Sag nicht dass du Angst hast von Giuseppe CatozzellaGiuseppe Catozzella
Verlag: Albrecht Knaus Verlag
Erscheinungstag: 18. August 2014
Seitenzahl der Printausgabe: 257

Wie muss es sich angefühlt haben, eine Geschichte aufzuschreiben, Wort für Wort, Zeile für Zeile, die so voller Hoffnung ist? Eine Geschichte, deren trauriges und unveränderliches Ende dennoch von Beginn an feststand.

Wie wird es sich anfühlen, die Geschichte des hoffnungsvollen Mädchens zu lesen? Mit dem Wissen, dass ihre Hoffnung dazu verurteilt ist zu sterben.

Wie muss sich für das hoffnungsvolle Mädchen wohl genau dieser Moment angefühlt haben? Die Sekunde, in der ihr bewusst wurde, dass alles umsonst gewesen ist. Als ihre Hoffnung auf ein besseres Leben schwand. Als sie langsam unterging. Und nichts zurückblieb. Nicht einmal sie selbst.

Die Geschichte „Sag nicht, dass du Angst hast“, von Giuseppe Catozzella führt unweigerlich dazu, dass sich der Leser Fragen stellt. Nicht nur jene, die ich gerade genannt habe. Noch viele weitere. Und das ist nicht verwunderlich.

Aus Sicht vieler Bewohner der „Feste Europas“, jenes sicheren, so verheißungsvollen Fleckchen Erde, sind die Dramen, die sich vor ihren Mauern abspielen, ein großes Fragezeichen. Zwar hören wir  in den Nachrichten von den vielen Glücklosen, die im Mittelmeer ihr Ende finden, kurz vor dem vermeintlich sicheren Hafen. Aber was wissen wir wirklich über diese Menschen? Was wissen wir über den Hintergrund ihrer Flucht? Was wissen wir über die Situation in ihren Heimatländern? Was wissen wir über ihre Ängste, ihr Strapazen, ihre Hoffnungen? Was wissen wir darüber, was sie alles riskiert haben für die Aussicht auf ein besseren Leben? Die Antwort ist kurz: Wenn überhaupt, wissen wir wenig, so gut wie nichts.

Und genau das will Guiseppe Catozzella mit seinem Roman „Sag nicht, dass du Angst hast“ ändern.
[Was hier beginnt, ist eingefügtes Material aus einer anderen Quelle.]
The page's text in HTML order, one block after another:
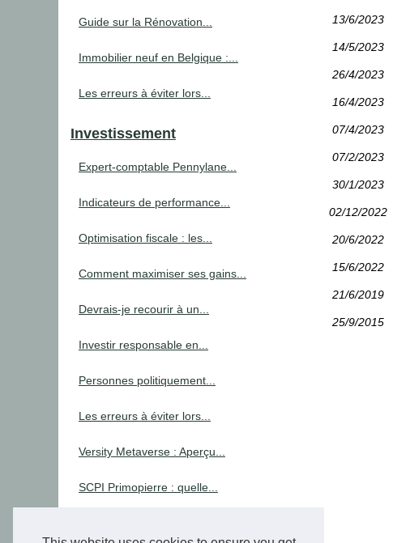
13/6/2023
14/5/2023
26/4/2023
16/4/2023
07/4/2023
07/2/2023
30/1/2023
02/12/2022
20/6/2022
15/6/2022
21/6/2019
25/9/2015
Guide sur la Rénovation...
Immobilier neuf en Belgique :...
Les erreurs à éviter lors...
Investissement
Expert-comptable Pennylane...
Indicateurs de performance...
Optimisation fiscale : les...
Comment maximiser ses gains...
Devrais-je recourir à un...
Investir responsable en...
Personnes politiquement...
Les erreurs à éviter lors...
Versity Metaverse : Aperçu...
SCPI Primopierre : quelle...
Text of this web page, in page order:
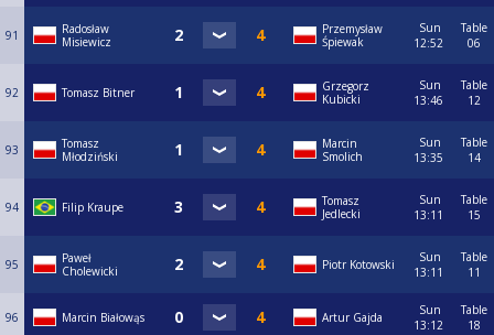
91
Radosław
Misiewicz
Przemysław
Śpiewak
Sun
12:52
Table
06
92 Tomasz Bitner
Grzegorz
Kubicki
Sun
13:46
Table
12
93
Tomasz
Młodziński
Marcin
Smolich
Sun
13:35
Table
14
94 Filip Kraupe
Tomasz
Jedlecki
Sun
13:11
Table
15
95
Paweł
Cholewicki
Piotr Kotowski
Sun
13:11
Table
11
96 Marcin Białowąs Artur Gajda
Sun
13:12
Table
18
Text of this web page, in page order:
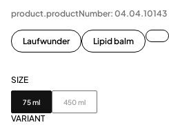
product.productNumber: 04.04.10143
Laufwunder Lipid balm
SIZE
Size
75 ml 450 ml
VARIANT
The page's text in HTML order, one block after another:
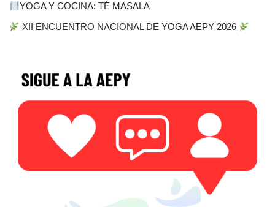
YOGA Y COCINA: TÉ MASALA
XII ENCUENTRO NACIONAL DE YOGA AEPY 2026
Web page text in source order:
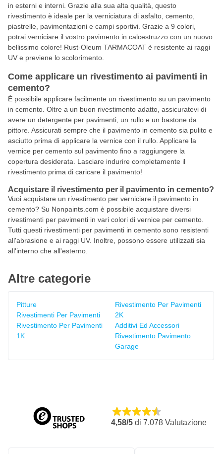
in esterni e interni. Grazie alla sua alta qualità, questo
rivestimento è ideale per la verniciatura di asfalto, cemento,
piastrelle, pavimentazioni e campi sportivi. Grazie a 9 colori,
potrai verniciare il vostro pavimento in calcestruzzo con un nuovo
bellissimo colore! Rust-Oleum TARMACOAT è resistente ai raggi
UV e previene lo scolorimento.
Come applicare un rivestimento ai pavimenti in
cemento?
È possibile applicare facilmente un rivestimento su un pavimento
in cemento. Oltre a un buon rivestimento adatto, assicuratevi di
avere un detergente per pavimenti, un rullo e un bastone da
pittore. Assicurati sempre che il pavimento in cemento sia pulito e
asciutto prima di applicare la vernice con il rullo. Applicare la
vernice per cemento sul pavimento fino a raggiungere la
copertura desiderata. Lasciare indurire completamente il
rivestimento prima di caricare il pavimento!
Acquistare il rivestimento per il pavimento in cemento?
Vuoi acquistare un rivestimento per verniciare il pavimento in
cemento? Su Nonpaints.com è possibile acquistare diversi
rivestimenti per pavimenti in vari colori di vernice per cemento.
Tutti questi rivestimenti per pavimenti in cemento sono resistenti
all'abrasione e ai raggi UV. Inoltre, possono essere utilizzati sia
all'interno che all'esterno.
Altre categorie
Pitture
Rivestimenti Per Pavimenti
Rivestimento Per Pavimenti
1K
Rivestimento Per Pavimenti
2K
Additivi Ed Accessori
Rivestimento Pavimento
Garage
4,58/5 di 7.078 Valutazione
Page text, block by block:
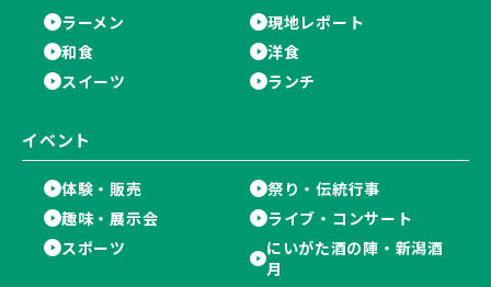
ラーメン
現地レポート
和食
洋食
スイーツ
ランチ
イベント
体験・販売
祭り・伝統行事
趣味・展示会
ライブ・コンサート
スポーツ
にいがた酒の陣・新潟酒
月
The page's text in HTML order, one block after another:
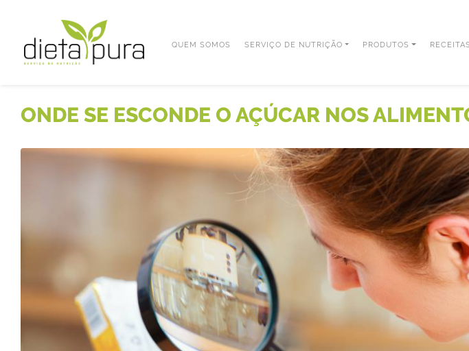
QUEM SOMOS SERVIÇO DE NUTRIÇÃO PRODUTOS
ONDE SE ESCONDE O AÇÚCAR NOS
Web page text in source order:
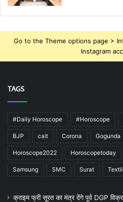
Go to the Theme options page >
Instagram
TAGS
#Daily Horoscope #Horoscope
BJP cait Corona Gogunda
Horoscope2022 Horoscopetoday
Samsung SMC Surat
क्राइम फ्री सूरत का मंत्र देंगे पूर्व DGP
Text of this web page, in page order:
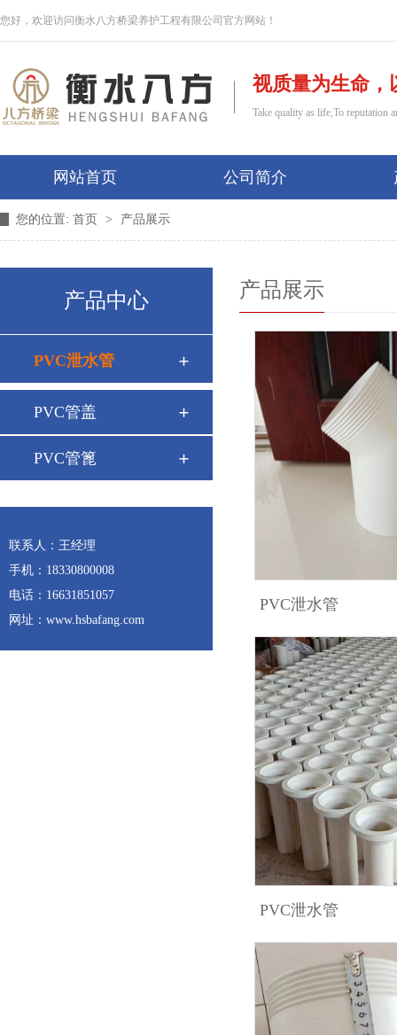
您好，欢迎访问衡水八方桥梁养护工程有限公司官方网站！
视质量为生命，
Take quality as life,To reputation
网站首页 公司简介
您的位置: 首页 > 产品展示
产品中心
PVC泄水管
PVC管盖
PVC管篦
联系人：王经理
手机：18330800008
电话：16631851057
网址：www.hsbafang.com
产品展示
PVC泄水管
PVC泄水管
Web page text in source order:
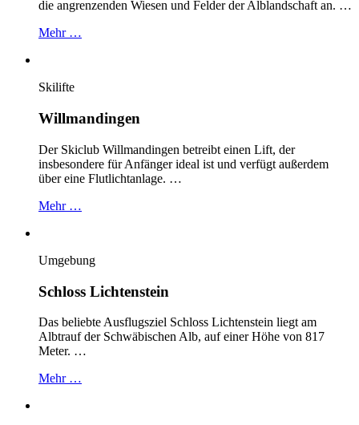
die angrenzenden Wiesen und Felder der Alblandschaft an. …
Mehr …
Skilifte
Willmandingen
Der Skiclub Willmandingen betreibt einen Lift, der
insbesondere für Anfänger ideal ist und verfügt außerdem
über eine Flutlichtanlage. …
Mehr …
Umgebung
Schloss Lichtenstein
Das beliebte Ausflugsziel Schloss Lichtenstein liegt am
Albtrauf der Schwäbischen Alb, auf einer Höhe von 817
Meter. …
Mehr …
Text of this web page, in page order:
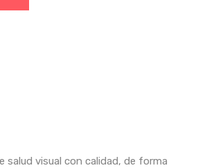
salud visual con calidad, de forma
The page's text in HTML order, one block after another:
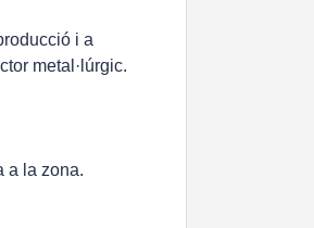
i a
metal·lúrgic.
a la zona.
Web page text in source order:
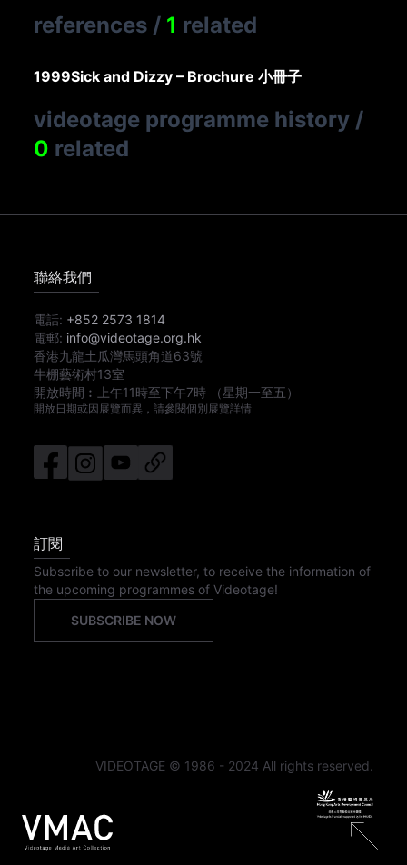
references / 1 related
1999Sick and Dizzy – Brochure 小冊子
videotage programme history /
0 related
聯絡我們
電話: +852 2573 1814
電郵: info@videotage.org.hk
香港九龍土瓜灣馬頭角道63號
牛棚藝術村13室
開放時間︰
上午11時至下午7時 （星期一至五）
開放日期或因展覽而異，請參閱個別展覽詳情
訂閱
Subscribe to our newsletter, to receive the information of
the upcoming programmes of Videotage!
SUBSCRIBE NOW
VIDEOTAGE © 1986 - 2024 All rights reserved.
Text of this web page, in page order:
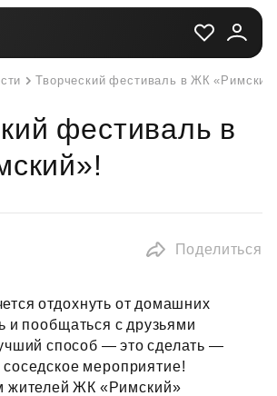
Творческий фестиваль в ЖК
фестиваль в
Поделиться
отдохнуть от домашних
и пообщаться с друзьями
способ — это сделать —
мероприятие!
жителей ЖК «Римский»
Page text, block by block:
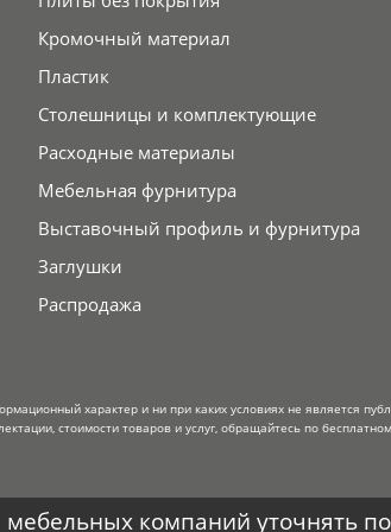
Кромочный материал
Пластик
Столешницы и комплектующие
Расходные материалы
Мебельная фурнитура
Выставочный профиль и фурнитура
Заглушки
Распродажа
характер и ни при каких условиях не является
стоимости товаров и услуг, обращайтесь по
компаний уточнять
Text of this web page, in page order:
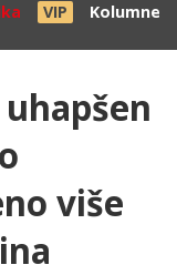
VIP Kolumne
više
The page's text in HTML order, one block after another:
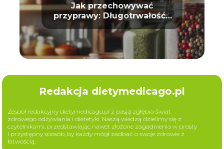
Jak przechowywać
przyprawy: Długotrwałość i
aromat
Redakcja dietymedicago.pl
Zespół redakcyjny dietymedicago.pl z pasją zgłębia świat
zdrowego odżywiania i dietetyki. Naszą wiedzą dzielimy się z
czytelnikami, przedstawiając nawet złożone zagadnienia w prosty
i przystępny sposób, by każdy mógł zadbać o swoje zdrowie z
łatwością.
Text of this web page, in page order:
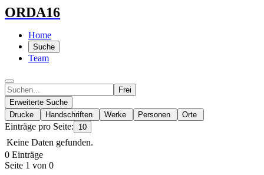
ORDA16
Home
Suche
Team
Frei
Erweiterte Suche
Drucke
Handschriften Werke Personen Orte
Einträge pro Seite: 10
Keine Daten gefunden.
0 Einträge
Seite 1 von 0
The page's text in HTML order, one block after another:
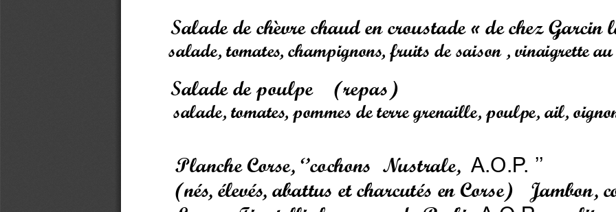
Salade de chèvre chaud en croustade « de chez Garcin
salade, tomates, champignons, fruits de saison , vinaigrette
Salade de poulpe    (repas)
salade, tomates, pommes de terre grenaille, poulpe, ail,
Planche Corse, ‘’cochons Nustrale, A.O.P. ’’
(nés, élevés, abattus et charcutés en Corse)   Jambon,
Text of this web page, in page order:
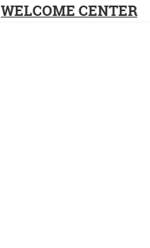
WELCOME CENTER
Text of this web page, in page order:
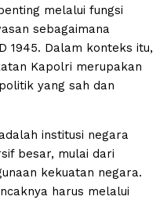
melalui fungsi
sebagaimana
1945. Dalam konteks itu,
Kapolri merupakan
yang sah dan
institusi negara
besar, mulai dari
kekuatan negara.
harus melalui
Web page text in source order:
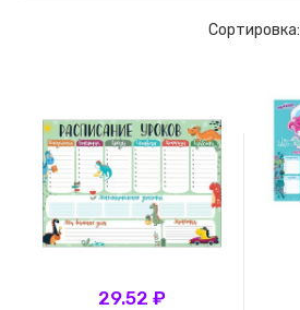
Сортировка:
29.52 ₽
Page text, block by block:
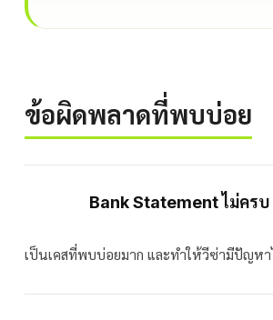
ข้อผิดพลาดที่พบบ่อย
Bank Statement ไม่ครบ
เป็นเคสที่พบบ่อยมาก และทำให้วีซ่ามีปัญหา
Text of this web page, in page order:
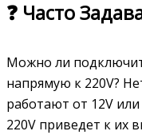
❓ Часто
Можно ли
напрямую к 220V?
работают от 12V
220V приведет к их
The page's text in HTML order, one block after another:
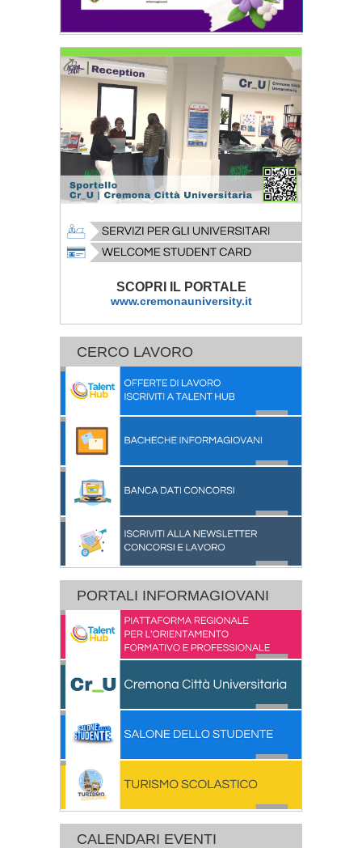
SCOPRI IL PORTALE
www.cremonauniversity.it
CERCO LAVORO
PORTALI INFORMAGIOVANI
CALENDARI EVENTI
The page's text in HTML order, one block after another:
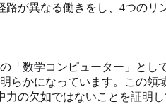
が異なる働きをし、4つの
「数学コンピューター」と
らかになっています。この
の欠如ではないことを証明し
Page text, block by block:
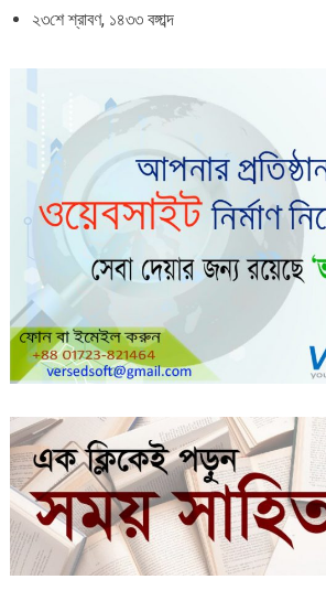
২৩শে শ্রাবণ, ১৪৩৩ বঙ্গাব্দ
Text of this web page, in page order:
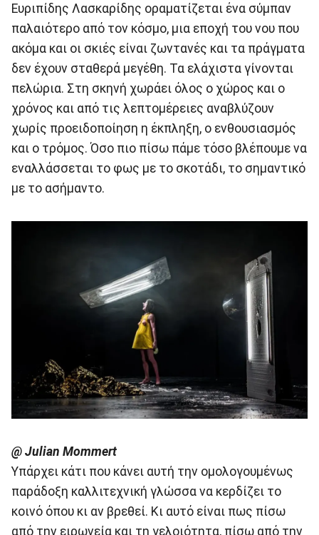
Ευριπίδης Λασκαρίδης οραματίζεται ένα σύμπαν
παλαιότερο από τον κόσμο, μια εποχή του νου που
ακόμα και οι σκιές είναι ζωντανές και τα πράγματα
δεν έχουν σταθερά μεγέθη. Τα ελάχιστα γίνονται
πελώρια. Στη σκηνή χωράει όλος ο χώρος και ο
χρόνος και από τις λεπτομέρειες αναβλύζουν
χωρίς προειδοποίηση η έκπληξη, ο ενθουσιασμός
και ο τρόμος. Όσο πιο πίσω πάμε τόσο βλέπουμε να
εναλλάσσεται το φως με το σκοτάδι, το σημαντικό
με το ασήμαντο.
@ Julian Mommert
Υπάρχει κάτι που κάνει αυτή την ομολογουμένως
παράδοξη καλλιτεχνική γλώσσα να κερδίζει το
κοινό όπου κι αν βρεθεί. Κι αυτό είναι πως πίσω
από την ειρωνεία και τη γελοιότητα, πίσω από την
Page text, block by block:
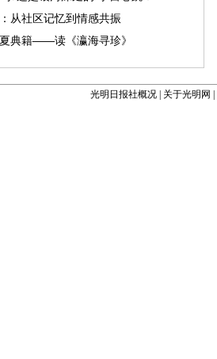
光明日报社概况 关于光明网
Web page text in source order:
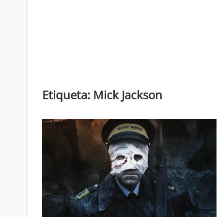
Etiqueta: Mick Jackson
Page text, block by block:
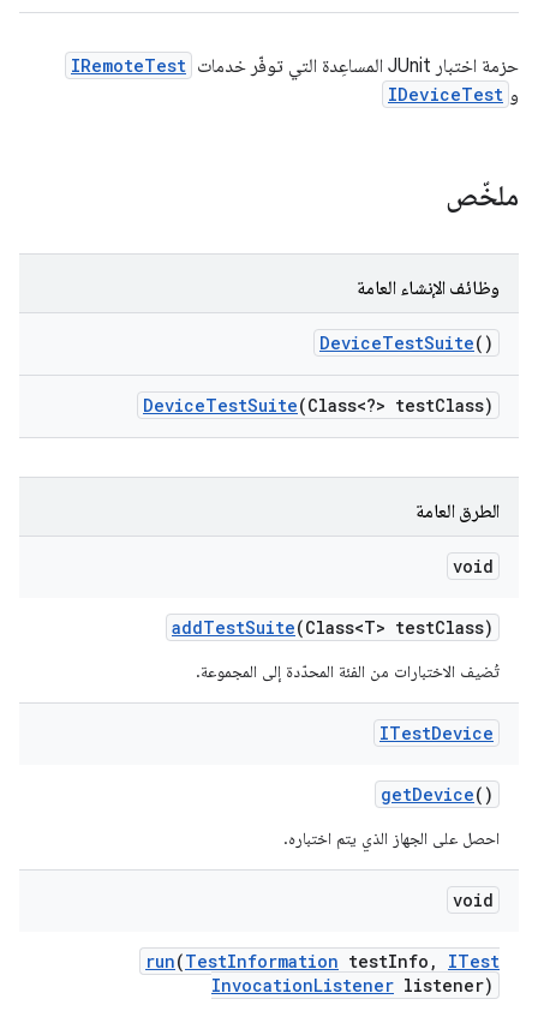
حزمة اختبار JUnit المساعِدة التي توفّر خدمات IRemoteTest
و IDeviceTest
ملخّص
وظائف الإنشاء العامة
DeviceTestSuite()
DeviceTestSuite(Class<?> testClass)
الطرق العامة
void
addTestSuite(Class<T> testClass)
تُضيف الاختبارات من الفئة المحدّدة إلى المجموعة.
ITestDevice
getDevice()
احصل على الجهاز الذي يتم اختباره.
void
run(TestInformation testInfo ,
ITest
InvocationListener listener)
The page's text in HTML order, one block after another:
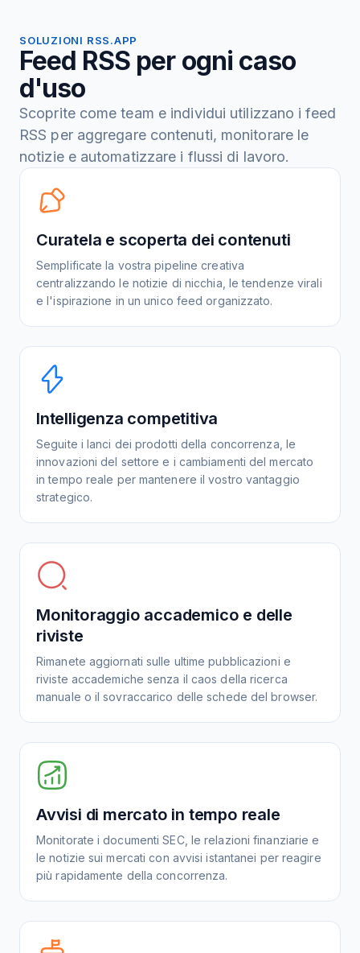
SOLUZIONI RSS.APP
Feed RSS per ogni caso
d'uso
Scoprite come team e individui utilizzano i feed
RSS per aggregare contenuti, monitorare le
notizie e automatizzare i flussi di lavoro.
Curatela e scoperta dei contenuti
Semplificate la vostra pipeline creativa
centralizzando le notizie di nicchia, le tendenze virali
e l'ispirazione in un unico feed organizzato.
Intelligenza competitiva
Seguite i lanci dei prodotti della concorrenza, le
innovazioni del settore e i cambiamenti del mercato
in tempo reale per mantenere il vostro vantaggio
strategico.
Monitoraggio accademico e delle
riviste
Rimanete aggiornati sulle ultime pubblicazioni e
riviste accademiche senza il caos della ricerca
manuale o il sovraccarico delle schede del browser.
Avvisi di mercato in tempo reale
Monitorate i documenti SEC, le relazioni finanziarie e
le notizie sui mercati con avvisi istantanei per reagire
più rapidamente della concorrenza.
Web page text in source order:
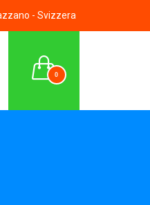
- Svizzera
0
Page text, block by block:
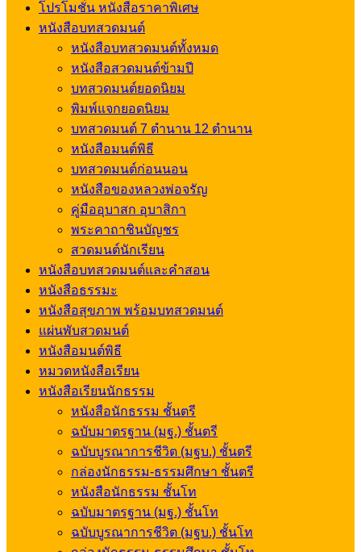
โปรโมชั่น หนังสือราคาพิเศษ
หนังสือบทสวดมนต์
หนังสือบทสวดมนต์ทั้งหมด
หนังสือสวดมนต์ข้ามปี
บทสวดมนต์ยอดนิยม
พิมพ์แจกยอดนิยม
บทสวดมนต์ 7 ตำนาน 12 ตำนาน
หนังสือมนต์พิธี
บทสวดมนต์ก่อนนอน
หนังสือของหลวงพ่อจรัญ
คู่มืออุบาสก อุบาสิกา
พระคาถาชินบัญชร
สวดมนต์นักเรียน
หนังสือบทสวดมนต์และคำสอน
หนังสือธรรมะ
หนังสือสุขภาพ พร้อมบทสวดมนต์
แผ่นพับสวดมนต์
หนังสือมนต์พิธี
หมวดหนังสือเรียน
หนังสือเรียนนักธรรม
หนังสือนักธรรม ชั้นตรี
ฉบับมาตรฐาน (มฐ.) ชั้นตรี
ฉบับบูรณาการชีวิต (มฐบ.) ชั้นตรี
กล่องนักธรรม-ธรรมศึกษา ชั้นตรี
หนังสือนักธรรม ชั้นโท
ฉบับมาตรฐาน (มฐ.) ชั้นโท
ฉบับบูรณาการชีวิต (มฐบ.) ชั้นโท
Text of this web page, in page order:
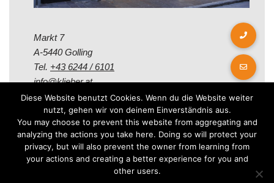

Das Außerordentliche an dem Buch besteht darin, dass er die Flüchtlingsthematik nicht in einer Dokumentation aufarbeitet, die Fakten an Fakten reiht, sondern als Darstellungsform einen Roman gewählt hat: Einen Roman, erzählt aus der Ich-Perspektive. Damit schlägt er zwei Fliegen mit einer Klappe. Catozzella gibt den Lesern die Möglichkeit, sich mit der Geschichte zu identifizieren, sie nachzuempfinden. Er durchbricht die sichere Distanz, die Dokumentationen anhaftet und verzichtet auf den „gehobenen Zeigerfinger“, der sich in mach Sozialreportage zu nachdrücklich auf die Leser richtet. Und noch wichtiger: Mithilfe des Romans gibt Catozzella seiner Protagonistin Samia und allen anderen namenlosen Flüchtlingen ein Gesicht und eine Stimme.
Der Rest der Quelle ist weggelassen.